= World Genseiryū Karatedō Federation =

Governing body of sport karate

World Genseiryū Karatedō Federation (WGKF) is an international karate organization established in 2003.

Instructors from several countries, including Denmark, the Netherlands, Spain, Finland and Japan, met in Oviedo, Spain in November, 2003, for purposes of establishing the World Genseiryū Karatedō Federation. At the end of the meeting, on November 14, the parties signed an agreement promising, among other things, to follow Seiken Shukumine's book Shin Karatedō Kyōhan (published 1964), which the WGKF considers the original Genseiryū, as a training guideline. Ten-i, Chi-i and Jin-i are considered by the WGKF to be among the basic and most essential kata of the organization's curriculum. Some instructors from within the WGKF have chosen to also practice and teach other kata such as Heian (basic kata from Shotokan), kata that are not included in the official curriculum. None of these instructors have rejected any of the kata mentioned in the book Shin Karatedō Kyōhan.

Currently, the President of the WGKF is Yasunori Kanai, Vice-President is Rodolfo S. Alonso and the Director-General is Nobuaki Konno.

Seiken Shukumine (1925–2001) founded both Genseiryū (in 1950) and Taidō (in 1965). Since 1962 Shukumine involved himself mainly with matters related to Taidō., but he also stayed involved in Genseiryu karate He received the title of Grand Master (Saikō-Shihan) of Genseiryū, which he carried until his death in 2001. He appointed several former students, as teachers and to operate the Genseiryū schools as the Head Master/President. The first was Yamada (one of Shukumine's first students) in 1968, later followed by Haruo Saito.

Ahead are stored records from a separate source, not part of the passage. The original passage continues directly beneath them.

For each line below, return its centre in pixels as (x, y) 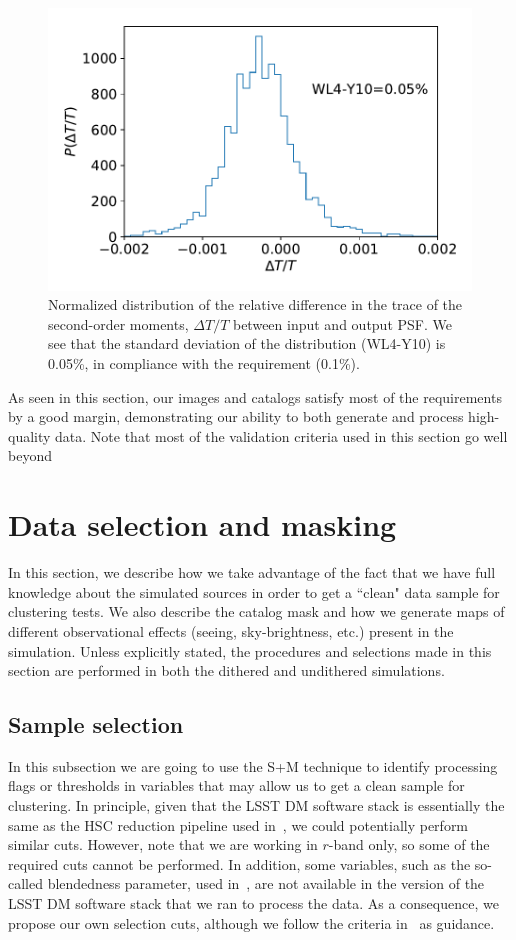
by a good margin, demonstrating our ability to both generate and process (236, 416)
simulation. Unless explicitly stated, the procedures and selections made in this (250, 650)
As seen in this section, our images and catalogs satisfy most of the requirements (255, 396)
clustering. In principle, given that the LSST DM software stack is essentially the (256, 805)
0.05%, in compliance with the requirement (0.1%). (204, 363)
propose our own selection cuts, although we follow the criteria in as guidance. (251, 922)
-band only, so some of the (409, 844)
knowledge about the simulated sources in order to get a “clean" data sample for (254, 591)
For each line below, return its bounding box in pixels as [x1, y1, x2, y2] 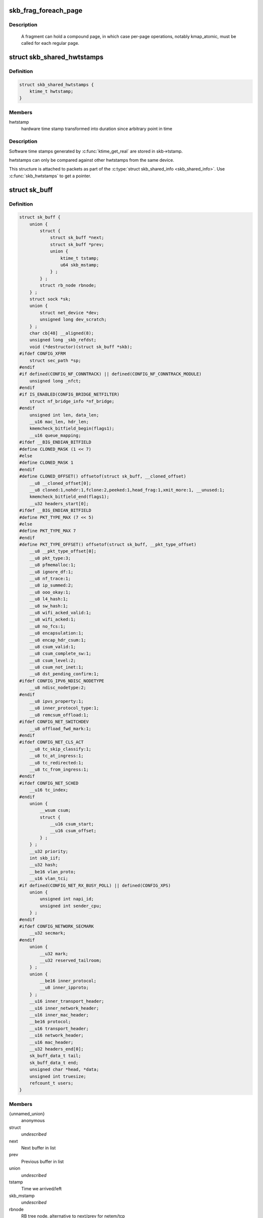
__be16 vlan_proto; [29, 869, 76, 875]
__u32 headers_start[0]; [29, 501, 89, 506]
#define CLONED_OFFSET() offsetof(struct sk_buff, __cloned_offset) [19, 474, 187, 479]
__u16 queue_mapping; [29, 433, 81, 438]
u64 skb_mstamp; [60, 262, 99, 268]
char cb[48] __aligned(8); [29, 330, 94, 336]
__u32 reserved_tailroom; [39, 957, 102, 963]
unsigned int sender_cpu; [39, 903, 102, 909]
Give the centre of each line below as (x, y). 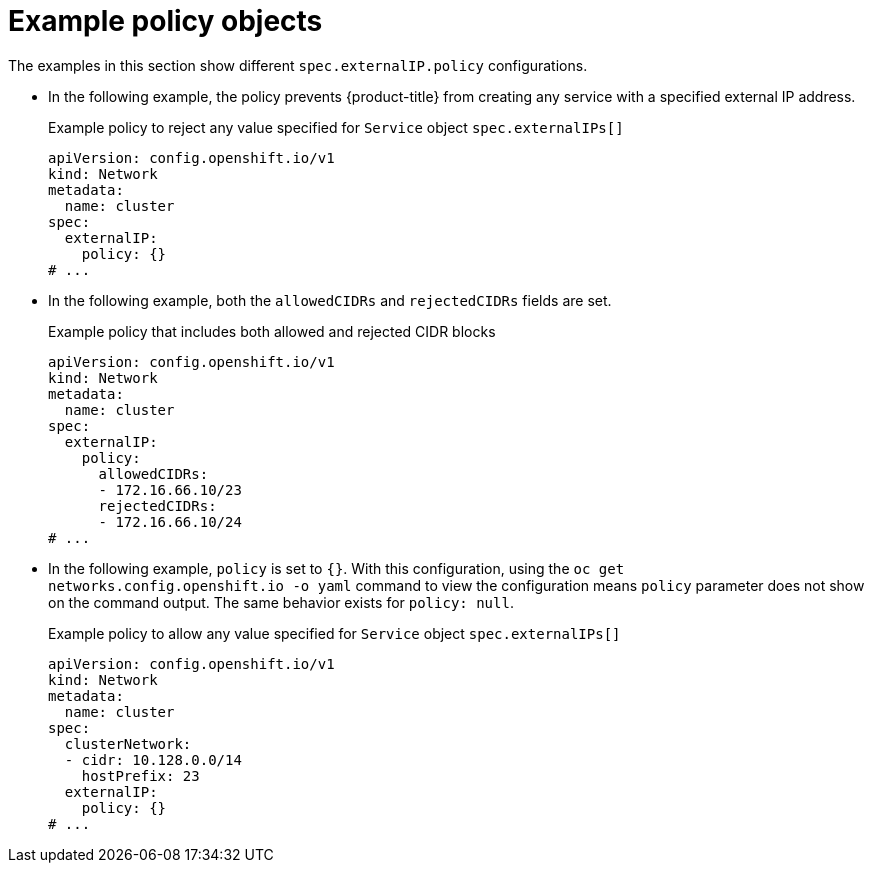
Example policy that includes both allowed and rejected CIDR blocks (272, 331)
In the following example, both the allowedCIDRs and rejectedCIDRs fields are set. (330, 300)
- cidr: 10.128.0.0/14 (153, 759)
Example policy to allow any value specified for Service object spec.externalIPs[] (334, 633)
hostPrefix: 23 (140, 775)
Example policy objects (165, 21)
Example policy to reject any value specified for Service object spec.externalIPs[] (336, 127)
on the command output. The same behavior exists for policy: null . (281, 602)
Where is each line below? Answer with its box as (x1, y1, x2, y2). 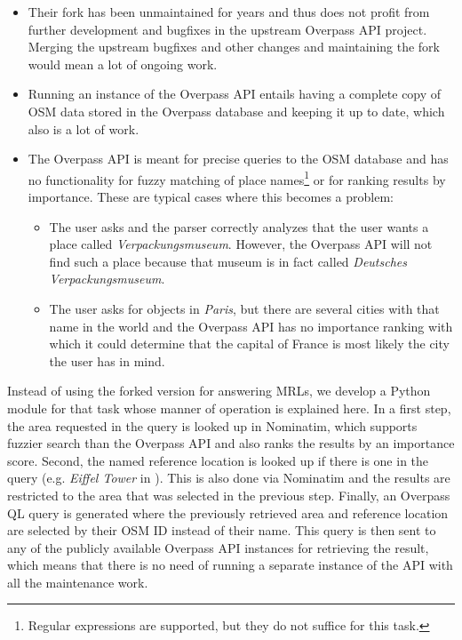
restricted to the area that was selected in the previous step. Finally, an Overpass (7, 485, 450, 504)
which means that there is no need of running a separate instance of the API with (7, 556, 453, 574)
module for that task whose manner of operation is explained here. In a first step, (7, 398, 451, 417)
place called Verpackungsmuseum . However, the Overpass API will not (49, 235, 433, 253)
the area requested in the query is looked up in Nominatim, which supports (7, 416, 418, 435)
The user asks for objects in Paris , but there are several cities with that (49, 299, 440, 317)
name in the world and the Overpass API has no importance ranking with (49, 316, 453, 335)
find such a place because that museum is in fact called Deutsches (49, 252, 407, 270)
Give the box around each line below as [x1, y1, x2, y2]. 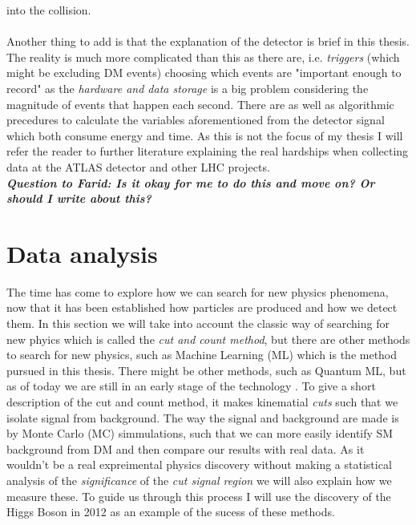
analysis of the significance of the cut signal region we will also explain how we [6, 471, 392, 488]
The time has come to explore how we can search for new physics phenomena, [6, 283, 389, 300]
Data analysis [6, 236, 158, 269]
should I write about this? [6, 190, 151, 207]
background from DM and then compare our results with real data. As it [6, 440, 365, 457]
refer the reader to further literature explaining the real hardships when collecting [6, 143, 409, 160]
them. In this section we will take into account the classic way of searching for [6, 315, 390, 332]
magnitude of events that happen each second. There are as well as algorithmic [6, 95, 394, 112]
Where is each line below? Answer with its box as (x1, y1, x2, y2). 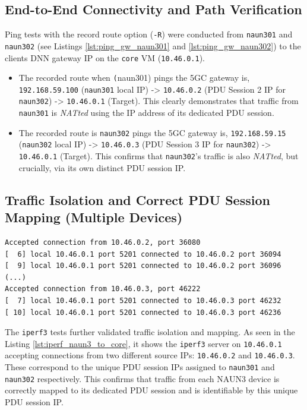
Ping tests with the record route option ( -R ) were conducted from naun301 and (5, 28, 293, 40)
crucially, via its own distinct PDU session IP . (18, 161, 186, 174)
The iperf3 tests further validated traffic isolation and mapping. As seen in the (5, 326, 295, 338)
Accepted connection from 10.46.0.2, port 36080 (5, 238, 201, 247)
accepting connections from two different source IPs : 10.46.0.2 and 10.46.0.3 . (5, 349, 295, 361)
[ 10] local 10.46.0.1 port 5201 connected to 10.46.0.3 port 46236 (5, 308, 281, 317)
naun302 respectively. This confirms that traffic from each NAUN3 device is (5, 372, 280, 384)
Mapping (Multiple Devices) (5, 208, 183, 226)
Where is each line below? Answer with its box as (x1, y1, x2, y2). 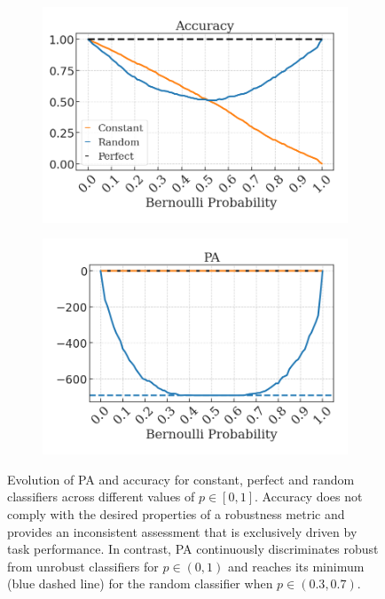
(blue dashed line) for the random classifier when (7, 574, 273, 593)
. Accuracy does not (255, 487, 363, 506)
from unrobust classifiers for (7, 556, 159, 575)
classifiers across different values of (7, 487, 195, 506)
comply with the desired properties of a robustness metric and (7, 505, 345, 524)
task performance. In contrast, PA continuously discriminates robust (7, 540, 379, 558)
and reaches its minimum (227, 556, 365, 575)
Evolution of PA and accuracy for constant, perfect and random (7, 469, 355, 488)
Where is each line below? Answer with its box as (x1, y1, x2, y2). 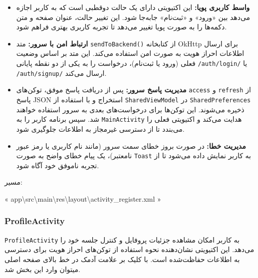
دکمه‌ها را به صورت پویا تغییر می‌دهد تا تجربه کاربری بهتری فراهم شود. (16, 21, 227, 32)
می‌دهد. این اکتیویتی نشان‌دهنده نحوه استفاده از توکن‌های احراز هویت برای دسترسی (4, 244, 255, 255)
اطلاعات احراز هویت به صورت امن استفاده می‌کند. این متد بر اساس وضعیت (16, 48, 245, 58)
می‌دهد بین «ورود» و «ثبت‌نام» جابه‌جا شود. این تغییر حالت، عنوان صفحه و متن (16, 11, 251, 22)
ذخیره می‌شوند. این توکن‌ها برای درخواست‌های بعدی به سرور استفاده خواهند (16, 104, 245, 114)
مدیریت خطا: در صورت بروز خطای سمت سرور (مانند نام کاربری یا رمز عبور (16, 140, 246, 151)
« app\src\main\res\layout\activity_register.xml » (4, 193, 161, 204)
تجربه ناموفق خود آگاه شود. (16, 160, 99, 170)
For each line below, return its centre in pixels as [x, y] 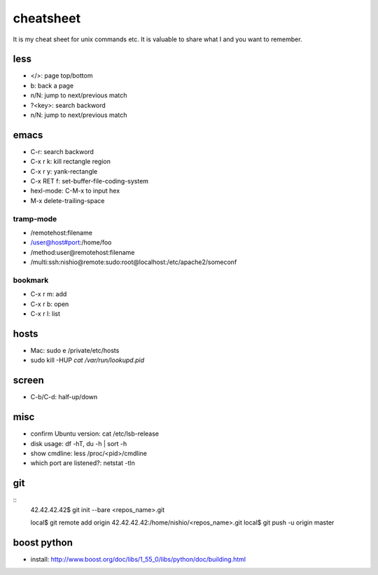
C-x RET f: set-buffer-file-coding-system [90, 181]
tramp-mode [35, 219]
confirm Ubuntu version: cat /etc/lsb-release [95, 434]
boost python [43, 542]
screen [29, 381]
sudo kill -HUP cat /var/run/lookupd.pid [87, 360]
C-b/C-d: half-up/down [64, 397]
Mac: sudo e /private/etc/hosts [75, 351]
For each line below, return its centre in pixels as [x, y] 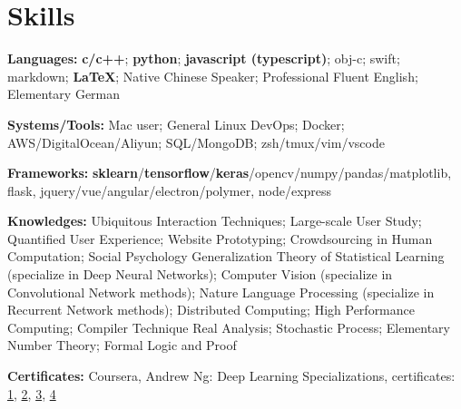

The Nippon Karate Budō Kyōkai, which takes part in the World Genseiryū Karatedō Federation (WGKF), has Yasunori Kanai as the president of both. The Nippon Karate Budō Kyōkai took up the role as honbu (本部, headquarters) of the World Genseiryū Karatedō Federation with the office located in Itō, Japan. Seiken Shukumine lived in Ito for many years and was eventually buried there.